Link to the pdf file, only valid 10 days

the figure

And when zoomed in we clearly see that the text is really pixelly out of math mode:

Figure zoomed in on legend

Figure zoomed on axis label

How could I avoid this ?

Also:

  • I know about svg, tikz and pgf export, but I would really like to have a file type that is easy to share with others,

  • I cannot switch all text to math mode because of typo rules. On plots, variables have to be rendered as maths objects and text as text ones,

  • adding \usepackage{lmodern, mathtools} in the LaTex preamble to use Latin Modern instead of Computer Modern does not work. Maybe because Matplotlib does not use LaTex to render the labels when out of math mode.

1
Your link to the figure is a png file, so I am not sure that zooming in is actually a problem in the pdf. Could you maybe provide a link to the actual pdf file? Secondly: If you do not want to use tikz/pgf, I guess you can try SVG file format...koffein
Thanks for your comment. I added a link to the pdf file, but I don't know how to add a permanent one, that's why I was using png figures. Also, I can't use svg files, I have colleagues that don't know how to open them.Ysen
I posted a question at tex.stackexchange.com/questions/405861/…. Please see the comment(s) from Skilmon for a possible remedy.Bill Bell
From the code example it seems you are refering to MathText, not Latex.
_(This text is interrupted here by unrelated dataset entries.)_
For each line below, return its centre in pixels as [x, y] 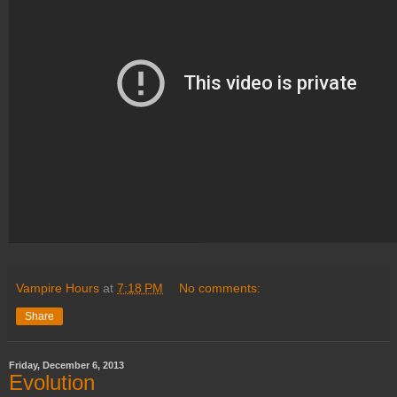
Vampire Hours [58, 288]
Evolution [52, 382]
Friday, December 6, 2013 [66, 365]
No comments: [220, 288]
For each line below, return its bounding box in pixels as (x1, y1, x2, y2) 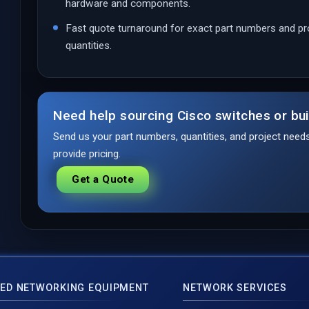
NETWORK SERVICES (183, 281, 288, 294)
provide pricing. (53, 147, 121, 160)
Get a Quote (72, 172, 134, 186)
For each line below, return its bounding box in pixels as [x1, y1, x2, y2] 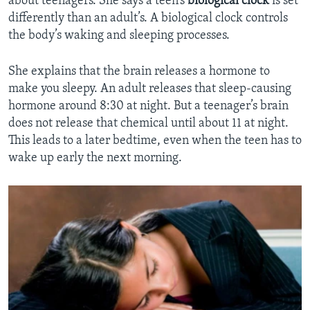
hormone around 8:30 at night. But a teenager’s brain [8, 100, 289, 113]
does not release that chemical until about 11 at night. [8, 117, 289, 131]
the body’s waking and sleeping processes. [8, 29, 230, 43]
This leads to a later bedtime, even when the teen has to [8, 134, 302, 148]
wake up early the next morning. [8, 152, 182, 165]
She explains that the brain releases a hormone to [8, 65, 270, 79]
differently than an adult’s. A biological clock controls [8, 12, 288, 26]
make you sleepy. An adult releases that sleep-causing [8, 82, 291, 96]
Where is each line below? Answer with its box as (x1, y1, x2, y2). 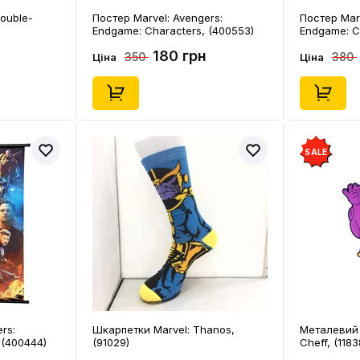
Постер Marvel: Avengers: (92, 11, 223, 24)
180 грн (153, 47, 207, 64)
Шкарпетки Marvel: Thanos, (92, 323, 235, 336)
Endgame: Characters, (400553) (92, 24, 254, 37)
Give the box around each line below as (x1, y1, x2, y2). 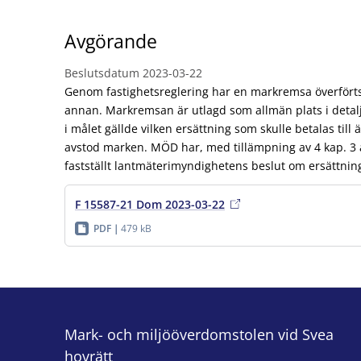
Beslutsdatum (64, 64, 139, 81)
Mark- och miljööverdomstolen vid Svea (64, 324, 334, 344)
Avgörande (64, 28, 157, 54)
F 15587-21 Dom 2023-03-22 (75, 196, 225, 212)
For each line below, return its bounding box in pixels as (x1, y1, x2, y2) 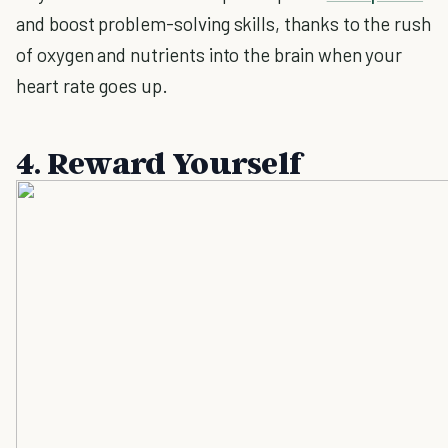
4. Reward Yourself (16, 143, 311, 181)
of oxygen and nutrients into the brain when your (16, 43, 403, 66)
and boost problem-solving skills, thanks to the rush (16, 12, 432, 35)
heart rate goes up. (16, 74, 168, 97)
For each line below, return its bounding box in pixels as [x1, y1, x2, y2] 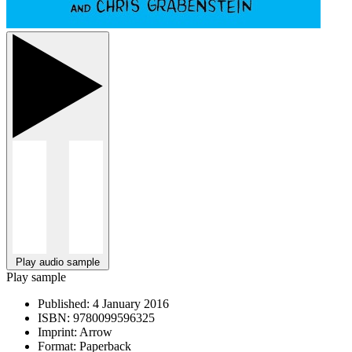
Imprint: [38, 324, 77, 339]
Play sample [6, 269, 66, 284]
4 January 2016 [90, 296, 169, 310]
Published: [38, 296, 90, 310]
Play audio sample [16, 255, 100, 268]
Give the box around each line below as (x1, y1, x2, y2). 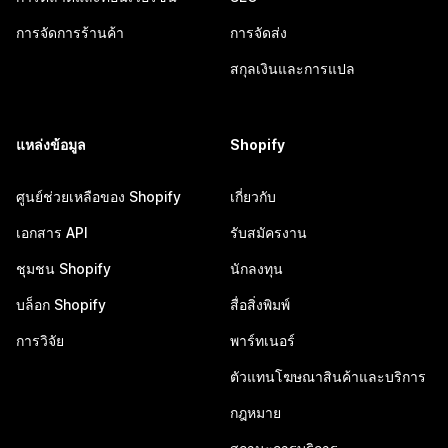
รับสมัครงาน (230, 224, 307, 241)
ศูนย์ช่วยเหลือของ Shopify (16, 188, 181, 205)
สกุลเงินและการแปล (230, 60, 355, 77)
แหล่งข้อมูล (16, 136, 86, 153)
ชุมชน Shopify (16, 260, 111, 277)
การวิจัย (16, 332, 64, 349)
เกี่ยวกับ (230, 188, 276, 205)
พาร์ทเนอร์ (230, 332, 295, 349)
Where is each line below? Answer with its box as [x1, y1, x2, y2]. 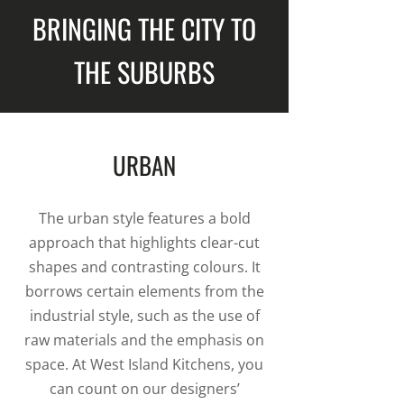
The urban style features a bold [38, 208, 251, 228]
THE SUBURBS [74, 51, 215, 92]
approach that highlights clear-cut [29, 233, 260, 252]
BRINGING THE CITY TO [32, 8, 256, 49]
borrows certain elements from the [24, 281, 264, 301]
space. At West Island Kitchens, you [25, 354, 263, 374]
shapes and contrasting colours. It [28, 257, 261, 277]
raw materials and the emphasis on [24, 330, 264, 350]
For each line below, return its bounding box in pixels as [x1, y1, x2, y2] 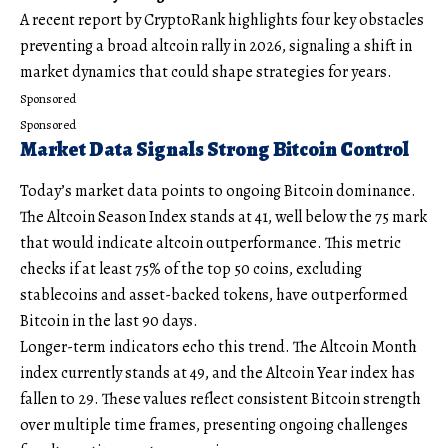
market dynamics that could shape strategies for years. [20, 60, 392, 83]
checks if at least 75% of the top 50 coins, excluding [20, 257, 362, 280]
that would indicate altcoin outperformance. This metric [20, 231, 401, 254]
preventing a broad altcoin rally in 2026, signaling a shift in [20, 34, 412, 57]
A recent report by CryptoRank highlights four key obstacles [20, 8, 424, 31]
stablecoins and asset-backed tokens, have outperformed [20, 283, 408, 306]
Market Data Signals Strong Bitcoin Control [20, 135, 409, 163]
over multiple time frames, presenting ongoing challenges [20, 413, 408, 436]
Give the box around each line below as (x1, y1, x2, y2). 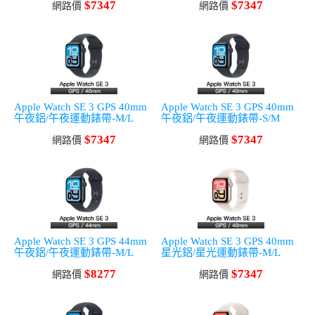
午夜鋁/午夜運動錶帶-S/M (161, 112, 280, 124)
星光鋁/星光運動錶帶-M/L (161, 247, 281, 258)
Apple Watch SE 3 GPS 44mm (14, 236, 147, 247)
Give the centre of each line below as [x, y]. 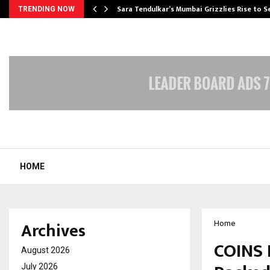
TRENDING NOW [46, 9]
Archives [53, 231]
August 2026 [46, 250]
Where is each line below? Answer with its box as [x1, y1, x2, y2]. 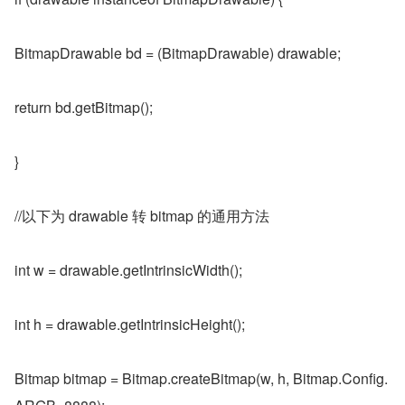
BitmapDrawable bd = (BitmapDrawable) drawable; [14, 42, 341, 63]
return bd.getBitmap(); [14, 97, 153, 118]
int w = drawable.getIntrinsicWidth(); [14, 259, 242, 280]
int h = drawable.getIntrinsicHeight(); [14, 314, 245, 334]
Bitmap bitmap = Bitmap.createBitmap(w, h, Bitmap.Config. [14, 368, 388, 389]
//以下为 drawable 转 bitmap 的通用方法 [14, 205, 269, 226]
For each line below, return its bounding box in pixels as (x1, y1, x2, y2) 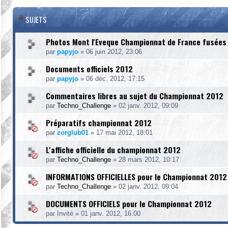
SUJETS (25, 14, 47, 25)
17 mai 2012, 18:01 (96, 129, 153, 136)
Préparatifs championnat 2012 (46, 117, 152, 129)
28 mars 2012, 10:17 (119, 156, 179, 163)
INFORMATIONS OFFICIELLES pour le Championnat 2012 (46, 170, 227, 183)
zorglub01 (57, 129, 89, 136)
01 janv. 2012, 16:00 (81, 210, 140, 217)
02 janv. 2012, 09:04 (119, 183, 178, 190)
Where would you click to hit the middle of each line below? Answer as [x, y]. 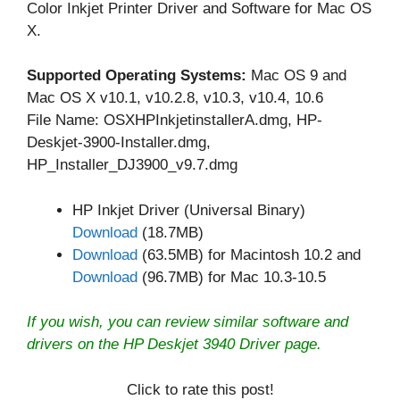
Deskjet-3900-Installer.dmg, [119, 143]
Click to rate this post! [200, 389]
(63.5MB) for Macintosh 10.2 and [249, 254]
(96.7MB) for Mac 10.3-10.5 [232, 277]
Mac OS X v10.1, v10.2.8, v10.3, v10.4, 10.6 [175, 98]
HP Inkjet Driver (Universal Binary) [189, 210]
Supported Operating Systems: [137, 76]
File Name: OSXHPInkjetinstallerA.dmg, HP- [175, 121]
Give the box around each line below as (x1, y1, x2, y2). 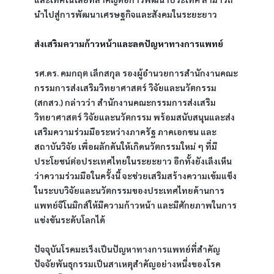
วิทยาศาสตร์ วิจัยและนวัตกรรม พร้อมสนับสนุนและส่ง (34, 111, 235, 122)
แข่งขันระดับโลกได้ (34, 214, 105, 225)
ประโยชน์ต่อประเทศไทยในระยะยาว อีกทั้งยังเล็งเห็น (34, 155, 232, 166)
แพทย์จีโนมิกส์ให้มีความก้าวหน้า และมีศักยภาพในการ (34, 199, 237, 210)
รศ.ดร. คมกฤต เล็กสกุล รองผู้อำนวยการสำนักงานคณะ (34, 67, 238, 78)
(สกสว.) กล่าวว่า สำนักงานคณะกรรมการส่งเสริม (34, 97, 216, 108)
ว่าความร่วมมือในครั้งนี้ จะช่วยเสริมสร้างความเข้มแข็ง (34, 170, 237, 181)
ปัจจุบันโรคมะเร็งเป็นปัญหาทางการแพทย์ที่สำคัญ (34, 243, 220, 254)
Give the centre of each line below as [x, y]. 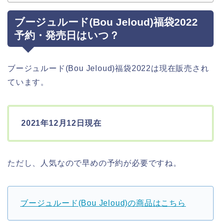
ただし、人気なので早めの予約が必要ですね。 [94, 163]
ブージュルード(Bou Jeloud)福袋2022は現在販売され [108, 68]
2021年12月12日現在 [61, 123]
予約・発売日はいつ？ [67, 35]
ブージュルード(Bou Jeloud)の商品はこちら [103, 203]
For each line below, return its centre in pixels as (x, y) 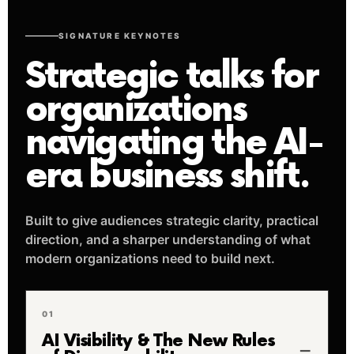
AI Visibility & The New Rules (159, 341)
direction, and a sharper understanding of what (168, 239)
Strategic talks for (171, 77)
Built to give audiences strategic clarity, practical (172, 220)
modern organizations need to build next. (150, 258)
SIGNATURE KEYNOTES (120, 36)
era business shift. (167, 177)
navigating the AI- (175, 143)
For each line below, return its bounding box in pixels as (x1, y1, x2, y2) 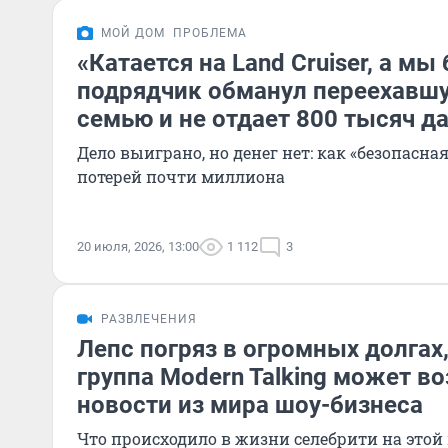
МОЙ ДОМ (101, 26, 165, 40)
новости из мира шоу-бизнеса (77, 391, 423, 419)
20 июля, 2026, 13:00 (77, 239, 199, 254)
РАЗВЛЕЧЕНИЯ (101, 312, 197, 326)
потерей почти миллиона (77, 166, 285, 187)
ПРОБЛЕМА (173, 26, 247, 40)
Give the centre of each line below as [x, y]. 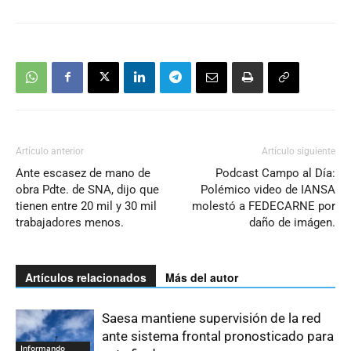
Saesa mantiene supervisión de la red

Are you using Latex (i.e. did you miss some usetex=True somewhere)? In any case what would be the purpose of \text? Usually to get some upright font in mathmode you would use \mathrm{}.ImportanceOfBeingErnest
@ImportanceOfBeingErnest Following your question, I added all the uncommented lines from my matplotlibrc file :)Ysen

1 Answers

0
votes

Following the comment of ImprortanceOfBeingErnest,

Usually to get some upright font in mathmode you would use \mathrm{}

I have a working example of the code generating the figure, without changing the matplotlibrc:

import numpy as np
import matplotlib.pyplot as plt

plt.plot([1,1],[0,10], linewidth=2, label = r'$\mathrm{I \:  am \:  a  \: line}$')
leg = plt.legend(title=r'$The_{\mathrm{legend}}$ : ', ncol=1)
leg._legend_box.align = 'left'
plt.xlabel(r'$D \:  \mathrm{(mm)}$')
plt.ylabel(r'$\mathrm{Arbitrary \: unit}$')
plt.savefig('example.pdf')
plt.close()

This is really good for the rendering. But quite ugly in the code, where I always have to be in \mathrm{} mode to write, and add \: each time I want a space.

Then, my question becomes: Is there a way to avoid using \mathrm{} mode and still have a good figure? If not, then I'm quite happy with this.